Transcribe the entries exactly as they stand below, passing over any picture.
- - - -
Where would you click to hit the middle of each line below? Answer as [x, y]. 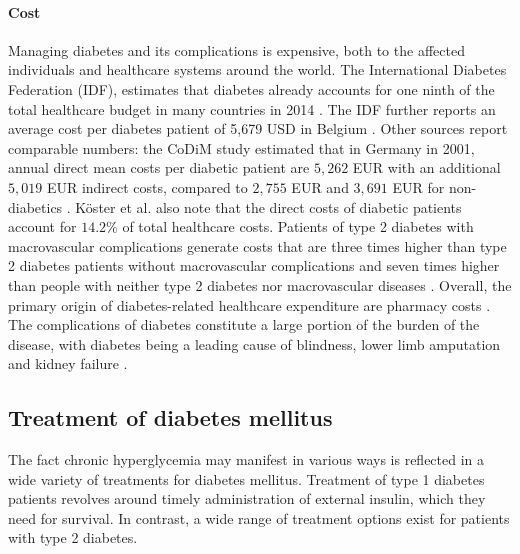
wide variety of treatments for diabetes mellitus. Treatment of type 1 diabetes [246, 478]
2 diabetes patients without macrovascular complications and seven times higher [254, 265]
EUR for [418, 186]
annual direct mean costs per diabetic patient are [159, 167]
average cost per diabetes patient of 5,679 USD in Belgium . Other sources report [258, 128]
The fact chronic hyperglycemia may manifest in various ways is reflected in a [246, 459]
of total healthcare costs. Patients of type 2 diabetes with [298, 226]
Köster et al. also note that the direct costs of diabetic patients [268, 206]
- - - -
**Output of the exercise**
Where would you click to hit the middle of each line below? Answer as [x, y]. 
wide variety of treatments for diabetes mellitus. Treatment of type 1 diabetes [246, 478]
2 diabetes patients without macrovascular complications and seven times higher [254, 265]
EUR for [418, 186]
annual direct mean costs per diabetic patient are [159, 167]
average cost per diabetes patient of 5,679 USD in Belgium . Other sources report [258, 128]
The fact chronic hyperglycemia may manifest in various ways is reflected in a [246, 459]
of total healthcare costs. Patients of type 2 diabetes with [298, 226]
Köster et al. also note that the direct costs of diabetic patients [268, 206]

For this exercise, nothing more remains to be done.